## YOUR TASK
Locate each line with the string "kinh" in the listing below and copy it.

───── TASK MATERIAL

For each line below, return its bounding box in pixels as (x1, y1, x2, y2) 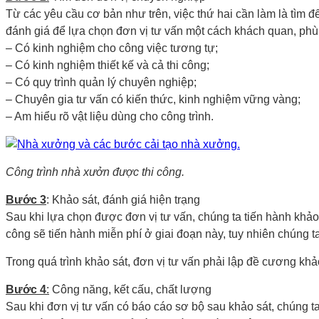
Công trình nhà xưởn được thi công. (6, 165, 184, 178)
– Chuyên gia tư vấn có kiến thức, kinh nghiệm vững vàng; (6, 93, 300, 105)
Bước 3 (6, 193, 46, 206)
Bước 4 (6, 283, 46, 296)
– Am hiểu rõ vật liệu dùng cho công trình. (6, 110, 214, 122)
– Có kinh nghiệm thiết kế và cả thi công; (6, 58, 209, 71)
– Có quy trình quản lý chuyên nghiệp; (6, 75, 197, 88)
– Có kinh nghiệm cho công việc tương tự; (6, 41, 218, 54)

──────────

## EXERCISE ANSWER
– Chuyên gia tư vấn có kiến thức, kinh nghiệm vững vàng; (6, 93, 300, 105)
– Có kinh nghiệm thiết kế và cả thi công; (6, 58, 209, 71)
– Có kinh nghiệm cho công việc tương tự; (6, 41, 218, 54)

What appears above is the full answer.